Did they ever respond to the formal complaint? Make a complaint to the DVLA.

Here’s how to make a DVLA complaint:

• Go to: https://contact.dvla.gov.uk/complaints
• Select: “Making a complaint or compliment about the Vehicles service you have received”
• Enter your personal details, contact details, and vehicle details
• Use the text box to summarise your complaint or insert a covering note
• You will then be able to upload a file (up to 19.5 MB) — this can be your full complaint or supporting evidence
That’s it.

The DVLA is required to record, investigate and respond to every complaint about a private parking company. If everyone who encounters a breach took the time to submit a complaint, we might finally see the DVLA take meaningful action—whether that means curtailing or removing KADOE access altogether.

For the text part of the complaint the webform could use the following:

Quote
I am submitting a formal complaint against SIP Parking Ltd, an IPC AOS member with DVLA KADOE access, for breaching the BPA/IPC Private Parking Single Code of Practice (PPSCoP) after obtaining my personal data.

While the Operator may have had reasonable cause at the time of their KADOE request, their subsequent misuse of my data—through conduct that contravenes the PPSCoP—renders that use unlawful. The PPSCoP forms an integral part of the DVLA’s governance framework for data access by private parking firms.
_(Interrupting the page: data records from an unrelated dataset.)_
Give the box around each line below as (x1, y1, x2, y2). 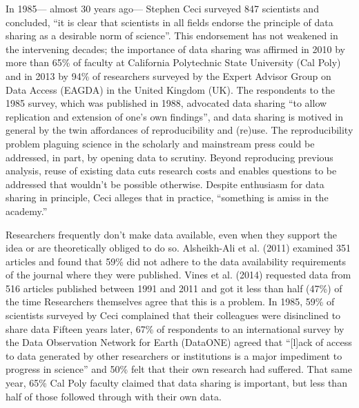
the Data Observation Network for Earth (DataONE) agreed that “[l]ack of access (6, 335, 352, 349)
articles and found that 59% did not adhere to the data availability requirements (6, 254, 347, 268)
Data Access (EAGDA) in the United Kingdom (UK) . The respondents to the (6, 82, 336, 96)
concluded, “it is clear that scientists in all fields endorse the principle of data (6, 14, 333, 29)
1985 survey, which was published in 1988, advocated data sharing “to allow (6, 96, 327, 110)
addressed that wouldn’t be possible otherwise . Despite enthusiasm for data (6, 176, 324, 191)
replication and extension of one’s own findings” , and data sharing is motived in (6, 109, 343, 123)
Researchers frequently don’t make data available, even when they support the (6, 227, 338, 241)
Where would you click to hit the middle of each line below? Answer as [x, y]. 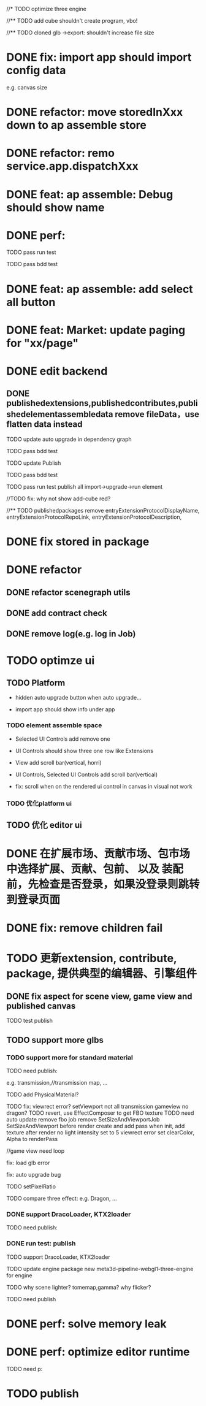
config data [36, 71]
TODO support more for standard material [70, 1057]
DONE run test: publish [41, 1244]
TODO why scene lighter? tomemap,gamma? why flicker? [79, 1287]
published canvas [41, 1006]
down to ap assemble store [77, 125]
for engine [19, 1275]
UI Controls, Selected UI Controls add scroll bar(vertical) [86, 774]

Continued access is conditional on compliance.

The DVLA, as data controller, is obliged under UK GDPR and the Data Protection Act 2018 to investigate and take enforcement action when data is misused following release. This complaint is not about whether the data was obtained lawfully at the outset, but whether its subsequent use breached the terms under which it was provided.

I have prepared a supporting statement setting out the nature of the breach and the Operator’s actions, and I request a full investigation into this matter. I have attached the supporting document.

Please acknowledge receipt and confirm the reference number for this complaint.

Then you could upload the following as a PDF file for the formal complaint itself:

Quote
SUPPORTING STATEMENT

Complaint to DVLA – Breach of KADOE Contract and PPSCoP

Operator name: SIP Parking Ltd
Date of PCN issue: 07/02/2025
Vehicle registration: [INSERT VRM]

I am submitting this complaint to report a misuse of my personal data by [INSERT PPC NAME], who obtained my keeper details from the DVLA under the KADOE (Keeper At Date Of Event) contract.

Although the parking company may have had reasonable cause to request my data initially, the way they have used that data afterwards amounts to unlawful processing. This is because they have acted in breach of the BPA/IPC Private Parking Single Code of Practice (PPSCoP), which is a mandatory requirement for access to DVLA keeper data. The PPSCoP forms part of the framework that regulates how parking companies must behave once they have received keeper data from the DVLA.

The KADOE contract makes clear that keeper data may only be used to pursue an unpaid parking charge in line with the Code of Practice. If a parking company fails to comply with the PPSCoP after receiving DVLA data, their use of that data becomes unlawful, as they are no longer using it for a permitted purpose.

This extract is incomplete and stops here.